## What needs to be done
Write out the entries below once more, exactly, with the pictures left out.

Stored items from a collection
= = = = =

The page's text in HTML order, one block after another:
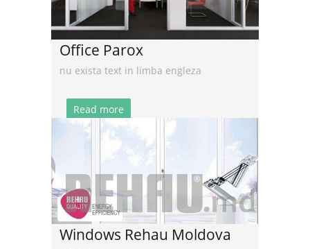
Office Parox
nu exista text in limba engleza
Read more
Windows Rehau Moldova

= = = = =

## Exercise response
The page's text in HTML order, one block after another:
Office Parox
nu exista text in limba engleza
Read more
Windows Rehau Moldova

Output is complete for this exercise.